=== Section Start ===

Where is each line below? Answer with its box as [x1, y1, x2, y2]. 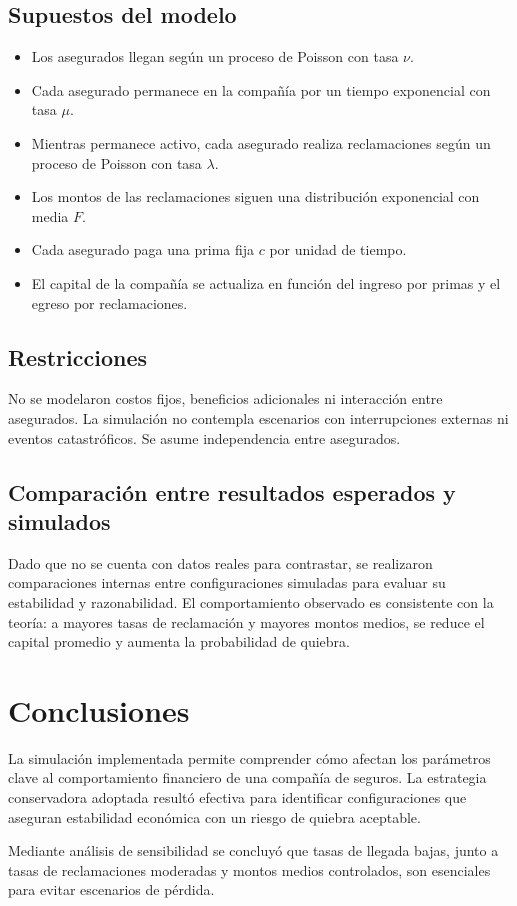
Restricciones [8, 341, 148, 372]
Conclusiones [8, 689, 190, 730]
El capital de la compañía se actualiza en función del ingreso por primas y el [31, 272, 501, 293]
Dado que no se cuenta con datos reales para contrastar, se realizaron [8, 552, 433, 573]
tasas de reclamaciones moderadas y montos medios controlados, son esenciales [8, 859, 491, 880]
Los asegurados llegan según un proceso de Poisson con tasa [31, 46, 399, 67]
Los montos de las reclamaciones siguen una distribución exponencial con [31, 186, 480, 207]
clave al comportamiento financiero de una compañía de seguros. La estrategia [8, 767, 487, 788]
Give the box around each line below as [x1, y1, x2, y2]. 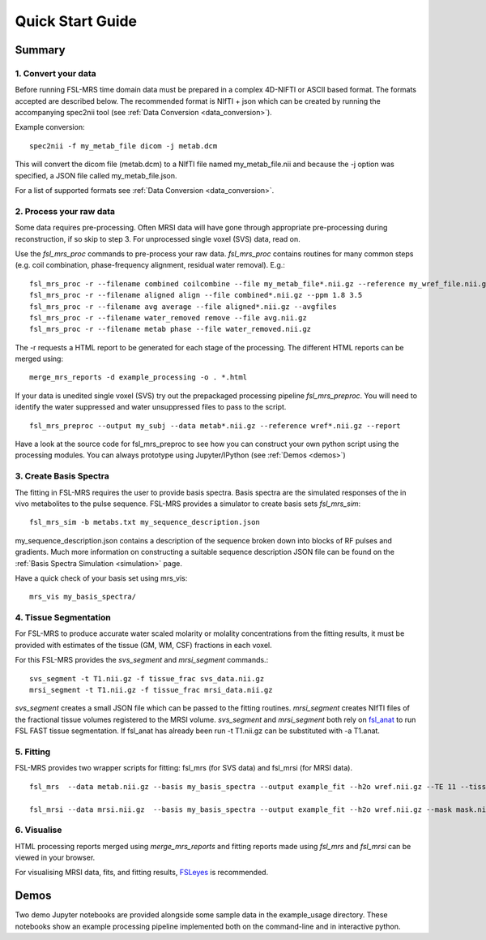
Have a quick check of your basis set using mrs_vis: [15, 573, 188, 583]
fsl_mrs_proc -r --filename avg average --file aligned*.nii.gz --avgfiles [29, 302, 337, 311]
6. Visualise [15, 824, 62, 835]
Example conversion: [15, 122, 85, 132]
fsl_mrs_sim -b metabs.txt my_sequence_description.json [29, 517, 261, 527]
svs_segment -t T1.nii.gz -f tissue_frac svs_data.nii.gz [29, 674, 265, 683]
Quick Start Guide [15, 12, 138, 30]
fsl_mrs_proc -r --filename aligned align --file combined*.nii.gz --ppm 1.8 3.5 [29, 290, 363, 300]
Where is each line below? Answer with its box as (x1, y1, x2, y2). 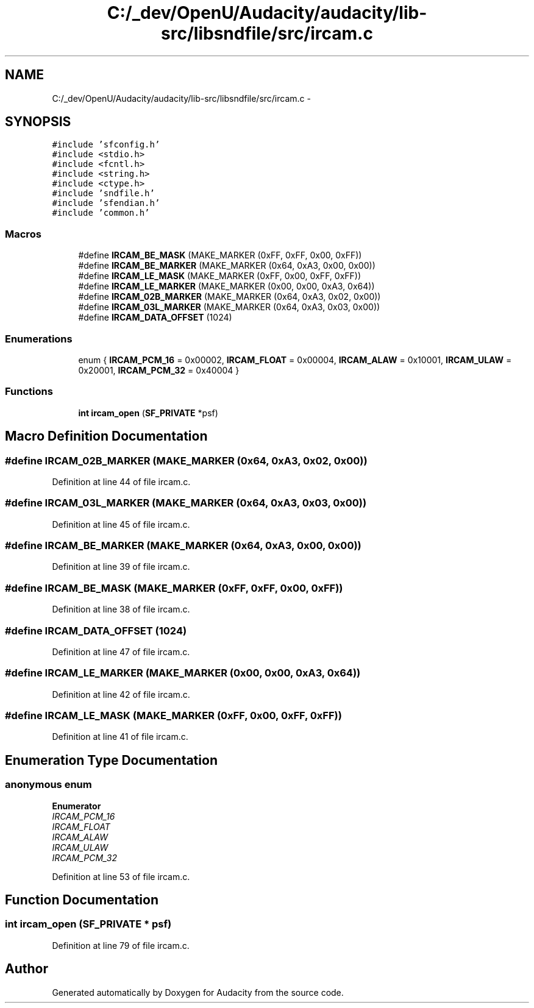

=== Section End ===

◆ **Work request**
Your task is to retype the records above in full and exactly, omitting the pictures.

◆ **Answer to this problem**
Where is each line below? Answer with its box as [x1, y1, x2, y2]. 
Restricciones [8, 341, 148, 372]
Conclusiones [8, 689, 190, 730]
El capital de la compañía se actualiza en función del ingreso por primas y el [31, 272, 501, 293]
Dado que no se cuenta con datos reales para contrastar, se realizaron [8, 552, 433, 573]
tasas de reclamaciones moderadas y montos medios controlados, son esenciales [8, 859, 491, 880]
Los asegurados llegan según un proceso de Poisson con tasa [31, 46, 399, 67]
Los montos de las reclamaciones siguen una distribución exponencial con [31, 186, 480, 207]
clave al comportamiento financiero de una compañía de seguros. La estrategia [8, 767, 487, 788]
Give the box around each line below as [x1, y1, x2, y2]. 
Have a quick check of your basis set using mrs_vis: [15, 573, 188, 583]
fsl_mrs_proc -r --filename avg average --file aligned*.nii.gz --avgfiles [29, 302, 337, 311]
6. Visualise [15, 824, 62, 835]
Example conversion: [15, 122, 85, 132]
fsl_mrs_sim -b metabs.txt my_sequence_description.json [29, 517, 261, 527]
svs_segment -t T1.nii.gz -f tissue_frac svs_data.nii.gz [29, 674, 265, 683]
Quick Start Guide [15, 12, 138, 30]
fsl_mrs_proc -r --filename aligned align --file combined*.nii.gz --ppm 1.8 3.5 [29, 290, 363, 300]
Where is each line below? Answer with its box as (x1, y1, x2, y2). 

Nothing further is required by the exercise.